Rolle College was a teacher training college in Exmouth, Devon, England, which formed the Exmouth campus of the University of Plymouth until its closure in 2009. The university moved its taught courses from the site to new facilities at its main Plymouth campus.

==History==
In 1902 Southlands School moved to Fairfield, which was a large house on Douglas Avenue, and expanded to occupy Brockhurst House and Eldin House. Famous alumni include Elisabeth Frink, Elinor Jenkins, and Edith Helen Pratt. The school closed in 1942 and the buildings were taken over for war work.

The college opened in 1946, and initially graduates were awarded a Certificate in Education by the University of Exeter.

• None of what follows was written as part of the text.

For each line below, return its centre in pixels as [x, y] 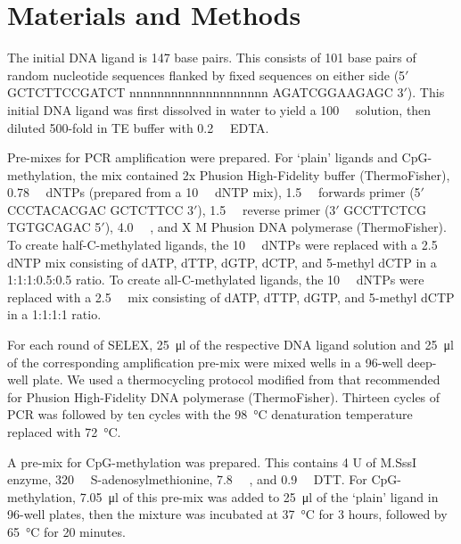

In 1988, Rolle College became part of Polytechnic South West, and in 1990 was absorbed into the University of Plymouth.

The Exmouth campus was closed in 2008, when University of Plymouth relocated the college, its 3000 students and 400 staff to their main campus in Plymouth.

Rolle played a significant part in the life of Exmouth, both economically and socially. The decision to relocate the campus was controversial with past and present students, staff and the local community. Anti-closure demonstrations and campaigns lasted until the relocation.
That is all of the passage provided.